◆ **WORK INSTRUCTION**
With pictures left out, only the lines from the one containing "The page's text" through the end of the records should be reproduced exactly, please.

Collected data entries:
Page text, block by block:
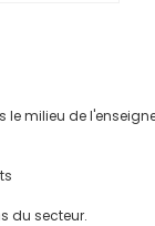
milieu de
du secteur.
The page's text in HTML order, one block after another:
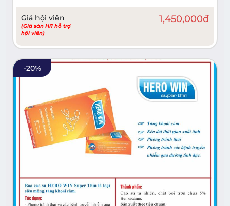
Giá hội viên
(Giá sàn Hi1 hỗ trợ
hội viên)
1,450,000đ
-20%
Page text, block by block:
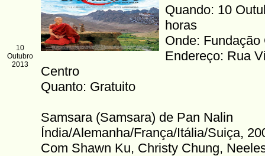
10
Outubro
2013
Quando: 10
horas
Onde:
Endereço: Rua
Centro
Quanto: Gratuito
Samsara (Samsara) de Pan Nalin
Índia/Alemanha/França/Itália/Suiça,
Com Shawn Ku, Christy Chung,
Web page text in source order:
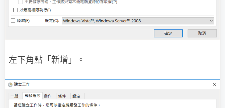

◆ **WRITTEN ANSWER**
The page's text in HTML order, one block after another:
Giá hội viên
(Giá sàn Hi1 hỗ trợ
hội viên)
1,450,000đ
-20%
Page text, block by block:
10
Outubro
2013
Quando: 10
horas
Onde:
Endereço: Rua
Centro
Quanto: Gratuito
Samsara (Samsara) de Pan Nalin
Índia/Alemanha/França/Itália/Suiça,
Com Shawn Ku, Christy Chung,
Web page text in source order:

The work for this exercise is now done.